Satellite imagery suggests that at key locations in Isfahan, Natanz and Karaj centrifuge work, fabrication, and construction consistent with rebuilding parts of the nuclear infrastructure already have begun.

The International Atomic Energy Agency contends that Iran has not yet resumed uranium enrichment at significant levels at the damaged sites, though some activity is present nearby and older stockpiles of enriched uranium remain.

Amid these developments, Iran is reshuffling its military leadership. The new appointments may well reflect the dissatisfaction of Iran’s leadership with the performance of the Iranian armed forces last June.

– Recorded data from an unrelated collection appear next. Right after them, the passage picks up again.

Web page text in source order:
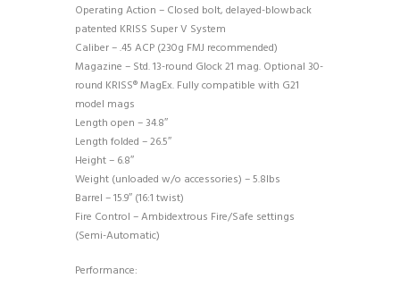
Operating Action – Closed bolt, delayed-blowback
patented KRISS Super V System
Caliber – .45 ACP (230g FMJ recommended)
Magazine – Std. 13-round Glock 21 mag. Optional 30-
round KRISS® MagEx. Fully compatible with G21
model mags
Length open – 34.8″
Length folded – 26.5″
Height – 6.8″
Weight (unloaded w/o accessories) – 5.8lbs
Barrel – 15.9″ (16:1 twist)
Fire Control – Ambidextrous Fire/Safe settings
(Semi-Automatic)
Performance:
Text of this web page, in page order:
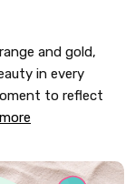
and gold,
in every
to reflect
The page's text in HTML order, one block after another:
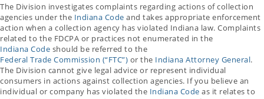
The Division investigates complaints regarding actions of collection
agencies under the Indiana Code and takes appropriate enforcement
action when a collection agency has violated Indiana law. Complaints
related to the FDCPA or practices not enumerated in the
Indiana Code should be referred to the
Federal Trade Commission (“FTC”) or the Indiana Attorney General.
The Division cannot give legal advice or represent individual
consumers in actions against collection agencies. If you believe an
individual or company has violated the Indiana Code as it relates to
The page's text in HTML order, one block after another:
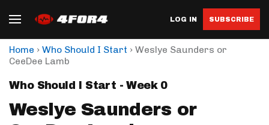
LOG IN SUBSCRIBE
Home › Who Should I Start › Weslye Saunders or
CeeDee Lamb
Who Should I Start - Week 0
Weslye Saunders or
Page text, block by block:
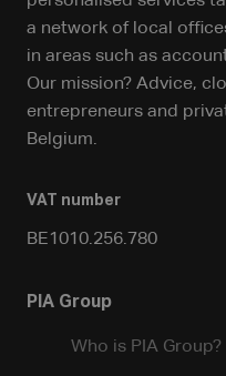
a network of local
in areas such as
Our mission? Advice,
entrepreneurs and
Belgium.
VAT number
BE1010.256.780
PIA Group
Who is PIA Group?

Since the end of the war, Iran has executed 11 people on charges of espionage. Earlier this month, Iran imposed the death penalty on a man convicted of spying for Israel, state media reported. Identified as Aghil Keshavarz, he established “close intelligence cooperation” with the Mossad and took photographs of Iranian military and security areas. He was arrested while allegedly taking pictures of a military building in the northwestern city of Urmia, some 600 kilometers northwest of Tehran.